Data for review below:

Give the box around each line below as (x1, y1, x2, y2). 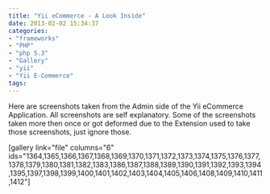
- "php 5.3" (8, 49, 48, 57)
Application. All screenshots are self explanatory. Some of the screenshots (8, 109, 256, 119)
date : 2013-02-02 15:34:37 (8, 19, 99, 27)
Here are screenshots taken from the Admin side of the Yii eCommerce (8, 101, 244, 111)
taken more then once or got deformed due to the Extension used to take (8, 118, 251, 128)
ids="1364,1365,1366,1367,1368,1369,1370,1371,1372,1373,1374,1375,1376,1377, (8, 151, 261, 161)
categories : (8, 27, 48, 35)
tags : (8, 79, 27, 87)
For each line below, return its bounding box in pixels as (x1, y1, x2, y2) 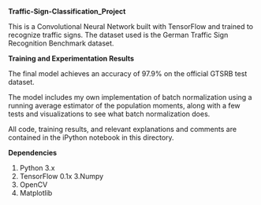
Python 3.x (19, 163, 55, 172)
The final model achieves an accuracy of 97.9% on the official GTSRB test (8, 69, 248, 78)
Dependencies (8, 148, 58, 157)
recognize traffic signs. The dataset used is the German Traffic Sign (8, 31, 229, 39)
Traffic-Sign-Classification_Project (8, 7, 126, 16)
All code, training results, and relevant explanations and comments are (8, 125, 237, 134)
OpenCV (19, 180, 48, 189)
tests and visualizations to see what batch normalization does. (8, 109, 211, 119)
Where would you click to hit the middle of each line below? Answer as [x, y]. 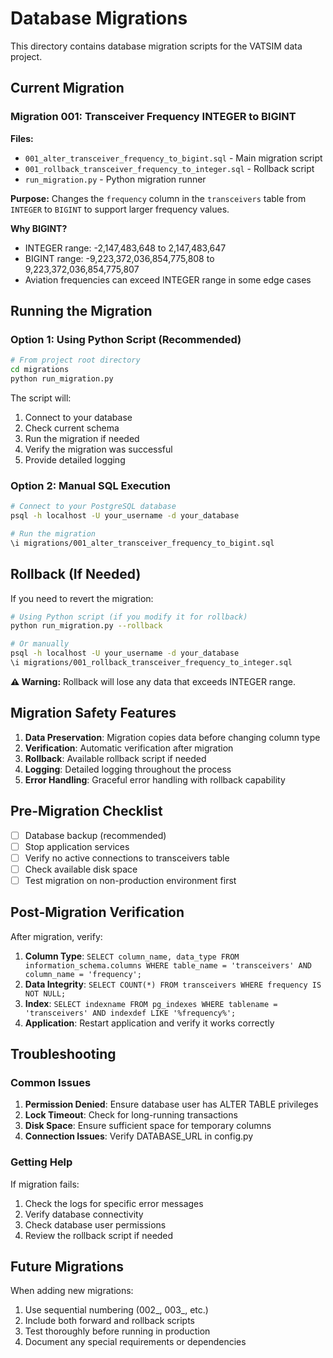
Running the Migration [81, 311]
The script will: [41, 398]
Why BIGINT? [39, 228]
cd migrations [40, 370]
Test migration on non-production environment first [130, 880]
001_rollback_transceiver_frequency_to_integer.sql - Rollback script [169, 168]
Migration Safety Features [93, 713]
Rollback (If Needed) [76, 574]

End of Data for review.
Data for review below:

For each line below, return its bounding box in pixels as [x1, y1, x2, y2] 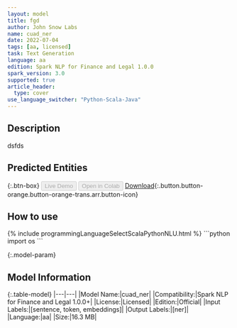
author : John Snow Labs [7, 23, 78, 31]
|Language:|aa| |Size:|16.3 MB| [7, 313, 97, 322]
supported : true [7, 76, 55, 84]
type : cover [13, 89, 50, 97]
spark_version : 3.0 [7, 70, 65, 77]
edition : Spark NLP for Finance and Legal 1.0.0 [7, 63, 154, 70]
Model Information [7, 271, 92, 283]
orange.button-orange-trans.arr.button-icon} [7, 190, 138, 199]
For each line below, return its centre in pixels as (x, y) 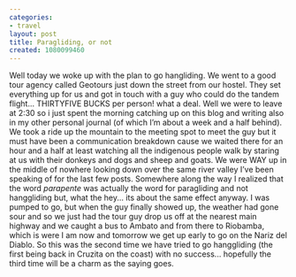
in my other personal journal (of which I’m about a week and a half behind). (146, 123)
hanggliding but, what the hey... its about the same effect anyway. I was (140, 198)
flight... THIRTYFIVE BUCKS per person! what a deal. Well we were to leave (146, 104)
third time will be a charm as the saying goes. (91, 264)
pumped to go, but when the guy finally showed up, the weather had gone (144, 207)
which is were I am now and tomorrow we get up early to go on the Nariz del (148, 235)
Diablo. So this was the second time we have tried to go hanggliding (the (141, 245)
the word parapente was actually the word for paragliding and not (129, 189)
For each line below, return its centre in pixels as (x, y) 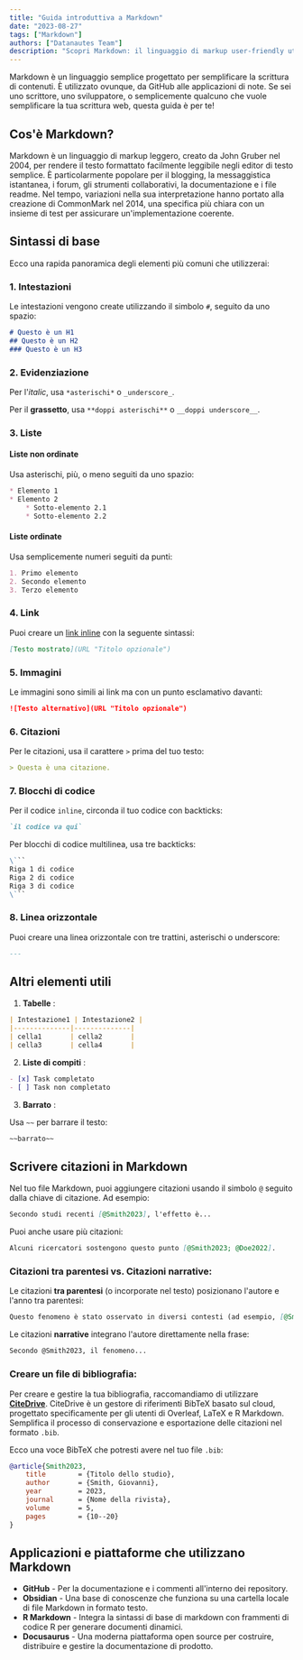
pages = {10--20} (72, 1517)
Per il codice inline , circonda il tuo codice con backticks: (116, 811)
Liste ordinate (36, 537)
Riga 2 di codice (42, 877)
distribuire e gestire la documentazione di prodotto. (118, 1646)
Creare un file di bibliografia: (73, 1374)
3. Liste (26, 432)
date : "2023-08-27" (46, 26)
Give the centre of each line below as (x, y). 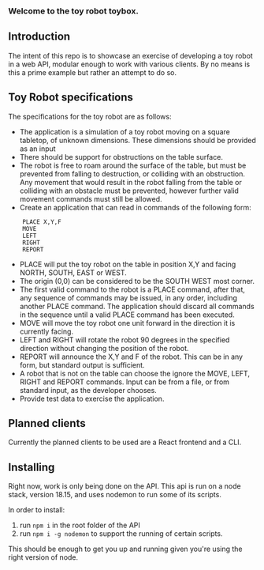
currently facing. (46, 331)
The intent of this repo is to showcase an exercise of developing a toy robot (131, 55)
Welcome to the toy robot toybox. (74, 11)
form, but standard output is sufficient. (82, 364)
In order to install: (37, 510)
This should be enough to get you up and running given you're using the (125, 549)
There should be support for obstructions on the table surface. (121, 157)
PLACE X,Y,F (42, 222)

End of Data for review.
Data for review below:

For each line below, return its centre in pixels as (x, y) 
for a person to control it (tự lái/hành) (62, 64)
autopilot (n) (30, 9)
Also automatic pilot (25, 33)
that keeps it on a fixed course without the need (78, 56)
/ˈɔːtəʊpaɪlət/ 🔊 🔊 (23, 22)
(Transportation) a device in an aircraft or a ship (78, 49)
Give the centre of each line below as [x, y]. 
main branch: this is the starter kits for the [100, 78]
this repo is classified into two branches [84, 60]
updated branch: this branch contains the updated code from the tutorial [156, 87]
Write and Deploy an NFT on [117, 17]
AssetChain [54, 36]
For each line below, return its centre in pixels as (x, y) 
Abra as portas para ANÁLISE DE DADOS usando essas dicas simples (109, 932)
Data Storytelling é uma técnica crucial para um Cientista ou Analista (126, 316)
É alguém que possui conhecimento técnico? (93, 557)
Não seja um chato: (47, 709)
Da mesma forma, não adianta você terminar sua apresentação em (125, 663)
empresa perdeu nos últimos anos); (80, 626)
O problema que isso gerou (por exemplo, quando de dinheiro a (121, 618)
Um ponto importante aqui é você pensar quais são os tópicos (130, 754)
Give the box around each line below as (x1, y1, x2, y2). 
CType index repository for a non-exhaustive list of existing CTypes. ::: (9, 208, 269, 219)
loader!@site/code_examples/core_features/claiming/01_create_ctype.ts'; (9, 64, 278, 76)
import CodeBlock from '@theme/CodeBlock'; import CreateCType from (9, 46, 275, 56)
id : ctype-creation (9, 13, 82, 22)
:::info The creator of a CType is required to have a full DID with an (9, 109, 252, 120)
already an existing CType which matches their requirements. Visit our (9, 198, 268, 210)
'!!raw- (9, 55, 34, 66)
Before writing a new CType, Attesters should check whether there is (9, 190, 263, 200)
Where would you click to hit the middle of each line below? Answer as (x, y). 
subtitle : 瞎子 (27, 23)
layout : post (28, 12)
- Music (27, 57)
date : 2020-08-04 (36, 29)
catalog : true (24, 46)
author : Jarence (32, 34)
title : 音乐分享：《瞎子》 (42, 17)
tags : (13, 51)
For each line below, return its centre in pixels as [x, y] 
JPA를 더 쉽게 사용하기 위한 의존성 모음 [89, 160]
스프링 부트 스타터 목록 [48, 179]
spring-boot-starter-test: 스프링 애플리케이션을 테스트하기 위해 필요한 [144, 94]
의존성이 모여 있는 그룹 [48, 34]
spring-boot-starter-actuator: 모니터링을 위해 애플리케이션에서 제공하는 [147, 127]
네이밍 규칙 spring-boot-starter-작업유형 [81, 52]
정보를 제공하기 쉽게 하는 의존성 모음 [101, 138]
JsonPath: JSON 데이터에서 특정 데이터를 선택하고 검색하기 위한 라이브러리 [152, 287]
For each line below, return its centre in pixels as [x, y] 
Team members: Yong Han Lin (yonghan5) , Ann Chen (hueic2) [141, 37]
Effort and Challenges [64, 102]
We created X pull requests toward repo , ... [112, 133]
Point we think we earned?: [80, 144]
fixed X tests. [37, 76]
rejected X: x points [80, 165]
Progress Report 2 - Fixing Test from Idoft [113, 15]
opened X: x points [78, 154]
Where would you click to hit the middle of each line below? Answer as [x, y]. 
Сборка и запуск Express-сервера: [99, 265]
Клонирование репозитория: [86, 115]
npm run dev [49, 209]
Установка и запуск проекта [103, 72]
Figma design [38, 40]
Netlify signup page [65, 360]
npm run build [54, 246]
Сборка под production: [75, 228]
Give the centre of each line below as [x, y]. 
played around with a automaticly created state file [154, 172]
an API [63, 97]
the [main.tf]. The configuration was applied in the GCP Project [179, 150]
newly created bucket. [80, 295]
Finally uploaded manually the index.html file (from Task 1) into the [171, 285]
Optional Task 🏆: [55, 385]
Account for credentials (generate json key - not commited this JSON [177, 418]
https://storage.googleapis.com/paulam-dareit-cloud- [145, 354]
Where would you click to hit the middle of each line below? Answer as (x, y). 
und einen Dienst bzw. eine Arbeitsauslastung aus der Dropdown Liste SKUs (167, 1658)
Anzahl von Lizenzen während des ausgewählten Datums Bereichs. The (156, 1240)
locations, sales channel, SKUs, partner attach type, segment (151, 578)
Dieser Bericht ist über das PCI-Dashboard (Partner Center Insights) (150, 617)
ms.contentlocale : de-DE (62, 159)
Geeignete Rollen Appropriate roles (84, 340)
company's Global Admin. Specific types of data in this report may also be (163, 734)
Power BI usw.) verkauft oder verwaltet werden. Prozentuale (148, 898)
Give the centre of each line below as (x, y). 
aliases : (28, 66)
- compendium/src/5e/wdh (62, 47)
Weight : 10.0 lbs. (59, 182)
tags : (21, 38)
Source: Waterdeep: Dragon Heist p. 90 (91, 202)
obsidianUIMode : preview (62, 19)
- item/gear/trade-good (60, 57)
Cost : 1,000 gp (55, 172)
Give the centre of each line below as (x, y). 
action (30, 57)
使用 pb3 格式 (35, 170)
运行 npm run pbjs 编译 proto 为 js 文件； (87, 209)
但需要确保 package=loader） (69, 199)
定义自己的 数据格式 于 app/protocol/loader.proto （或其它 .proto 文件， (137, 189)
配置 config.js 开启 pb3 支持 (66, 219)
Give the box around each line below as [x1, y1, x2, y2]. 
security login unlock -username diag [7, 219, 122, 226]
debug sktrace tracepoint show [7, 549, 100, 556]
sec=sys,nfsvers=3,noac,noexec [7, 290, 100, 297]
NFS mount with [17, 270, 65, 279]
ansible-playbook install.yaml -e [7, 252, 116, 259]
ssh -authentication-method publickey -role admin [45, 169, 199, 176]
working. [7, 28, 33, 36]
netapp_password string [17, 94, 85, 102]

End of Data for review.

> _Work instructions_
From the data above, output only the lines between the line containing "company's Global Admin." and the line containing "配置 config.js 开启 pb3 支持 (66, 219)", inclusive, exactly as written.

> _Answer space_
company's Global Admin. Specific types of data in this report may also be (163, 734)
Power BI usw.) verkauft oder verwaltet werden. Prozentuale (148, 898)
Give the centre of each line below as (x, y). 
aliases : (28, 66)
- compendium/src/5e/wdh (62, 47)
Weight : 10.0 lbs. (59, 182)
tags : (21, 38)
Source: Waterdeep: Dragon Heist p. 90 (91, 202)
obsidianUIMode : preview (62, 19)
- item/gear/trade-good (60, 57)
Cost : 1,000 gp (55, 172)
Give the centre of each line below as (x, y). 
action (30, 57)
使用 pb3 格式 (35, 170)
运行 npm run pbjs 编译 proto 为 js 文件； (87, 209)
但需要确保 package=loader） (69, 199)
定义自己的 数据格式 于 app/protocol/loader.proto （或其它 .proto 文件， (137, 189)
配置 config.js 开启 pb3 支持 (66, 219)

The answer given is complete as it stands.